The best trash talk, in my view, is layered and nuanced. And it doesnt focus only on your opponents team. It picks apart your opponent. The idea is to create a shock-and-awe-scale blizzard of nonsense, and the goal is to make your opponent drop his hands from his keyboard in exasperation.
What team does your opponent root for? Accuse a Giants fan of having a Joe Namath pillowcase. Wheres your opponent from? Give a look of concern no matter his reply, then say, I'll try to type slower for you next time. Is your opponent into politics? Label everyone a tax-and-spend corporate shill.
Cap all that with a liberal application of irrelevance. For instance, dont just conclude by saying your opponent is a twerp who drafts like my grandmother. Say that your opponent is a sweater-wearing, eyebrow-plucking twerp who drafts his team about as well as Zsa Zsa Gabor gave acceptance speeches at the Oscars. By the time your foe makes sense of that, his starting running back will have had puppies.

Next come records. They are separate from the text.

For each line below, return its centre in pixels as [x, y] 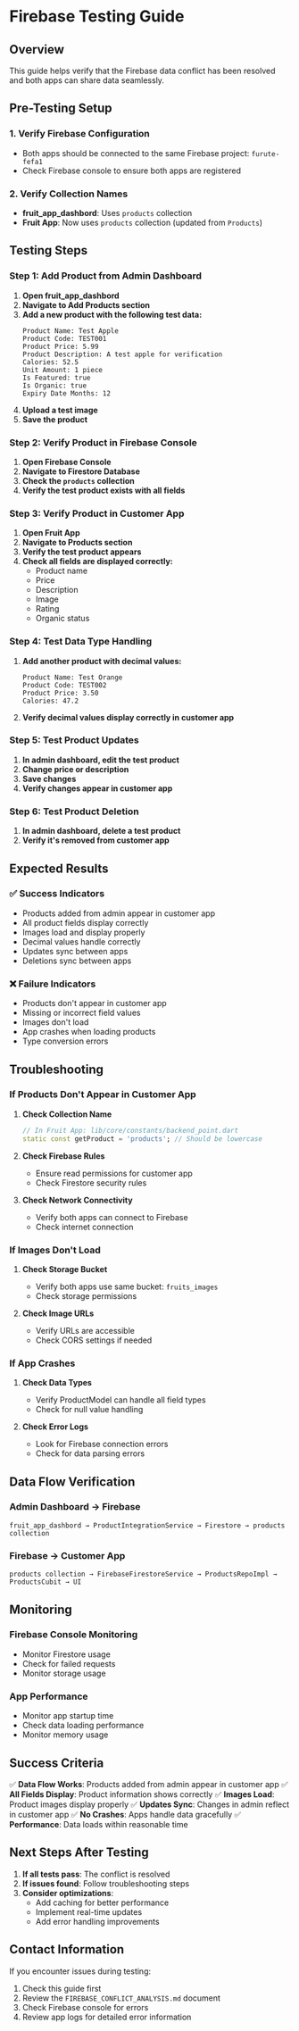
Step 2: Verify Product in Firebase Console [104, 442]
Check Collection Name [67, 1114]
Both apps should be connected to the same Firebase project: [136, 153]
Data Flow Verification [72, 1482]
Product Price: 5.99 [60, 346]
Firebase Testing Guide [97, 17]
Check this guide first [62, 1988]
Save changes [49, 778]
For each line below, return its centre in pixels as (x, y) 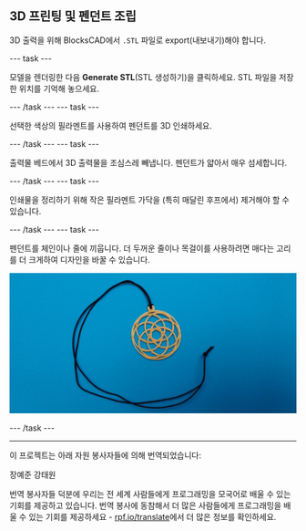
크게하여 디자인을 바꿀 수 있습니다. (89, 259)
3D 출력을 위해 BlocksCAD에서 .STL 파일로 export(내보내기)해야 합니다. (138, 40)
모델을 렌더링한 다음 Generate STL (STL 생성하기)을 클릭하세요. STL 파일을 (143, 77)
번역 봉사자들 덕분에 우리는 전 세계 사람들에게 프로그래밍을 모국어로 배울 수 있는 (150, 495)
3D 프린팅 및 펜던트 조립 (73, 16)
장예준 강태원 (33, 475)
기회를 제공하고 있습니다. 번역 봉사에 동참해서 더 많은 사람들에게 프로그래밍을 (146, 505)
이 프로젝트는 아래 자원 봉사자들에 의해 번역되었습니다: (106, 455)
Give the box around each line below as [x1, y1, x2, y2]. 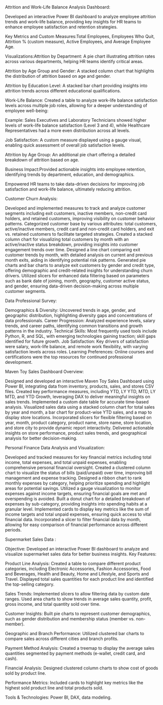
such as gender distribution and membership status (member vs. [5, 616, 135, 621]
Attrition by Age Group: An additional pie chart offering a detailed [5, 152, 135, 157]
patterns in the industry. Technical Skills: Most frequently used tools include [5, 328, 157, 334]
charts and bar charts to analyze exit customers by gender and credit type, [5, 263, 155, 268]
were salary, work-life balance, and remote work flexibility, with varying [5, 344, 148, 349]
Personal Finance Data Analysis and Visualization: [5, 445, 105, 450]
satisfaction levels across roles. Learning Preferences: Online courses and [5, 349, 154, 354]
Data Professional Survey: [5, 298, 57, 304]
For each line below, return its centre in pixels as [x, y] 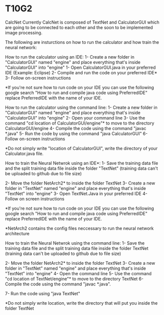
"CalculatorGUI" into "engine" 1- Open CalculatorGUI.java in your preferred [80, 67]
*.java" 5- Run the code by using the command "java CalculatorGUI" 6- [76, 133]
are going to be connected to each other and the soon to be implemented [79, 27]
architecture [17, 233]
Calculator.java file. [24, 154]
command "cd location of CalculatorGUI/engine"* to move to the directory [80, 123]
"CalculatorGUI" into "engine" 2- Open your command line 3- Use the [75, 118]
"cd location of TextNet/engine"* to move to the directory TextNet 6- [74, 279]
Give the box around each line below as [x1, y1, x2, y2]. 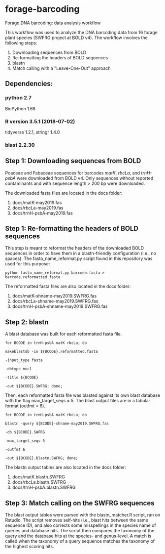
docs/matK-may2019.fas [12, 199, 62, 206]
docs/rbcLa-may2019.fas [12, 205, 64, 211]
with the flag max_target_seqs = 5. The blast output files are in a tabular [5, 398, 151, 404]
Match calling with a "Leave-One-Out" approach [12, 65, 111, 71]
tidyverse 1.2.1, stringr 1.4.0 [5, 129, 60, 135]
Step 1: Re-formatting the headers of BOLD [5, 224, 139, 233]
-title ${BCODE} [5, 375, 38, 380]
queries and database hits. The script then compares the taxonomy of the [5, 528, 155, 534]
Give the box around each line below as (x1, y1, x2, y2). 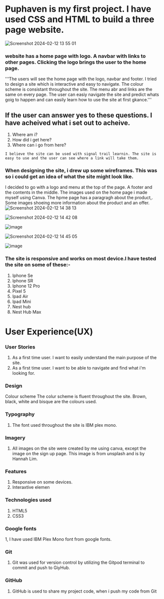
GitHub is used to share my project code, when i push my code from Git (12, 588, 157, 594)
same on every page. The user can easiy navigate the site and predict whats (5, 92, 159, 97)
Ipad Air (12, 293, 28, 299)
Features (5, 468, 27, 475)
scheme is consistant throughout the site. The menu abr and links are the (5, 87, 153, 92)
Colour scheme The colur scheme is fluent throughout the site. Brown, (5, 393, 147, 399)
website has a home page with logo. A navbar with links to (5, 52, 146, 59)
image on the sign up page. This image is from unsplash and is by (12, 451, 145, 457)
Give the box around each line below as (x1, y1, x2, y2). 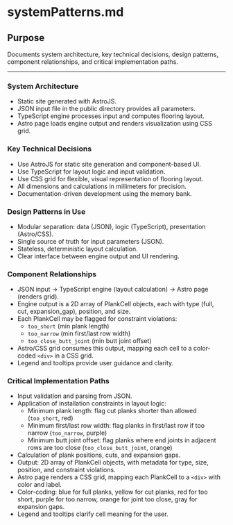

But what about you? Hmm? Recall a memorable slam? Have a tried-and-true technique? Know someone who seems impervious to insult? Take a moment and tells us about it. Put together some (fit-for-publication) thoughts. You wont be too busy returning phone messages from your friends, Im sure, to reply.
In addition to the trash talking, the Sports Alarm has a huge gallery of high resolution pictures of beautiful women and models in bikinis. The most popular models are: Lindsay Lohan, Carrie Underwood, Alessandra Ambrosio, and Paris Hilton.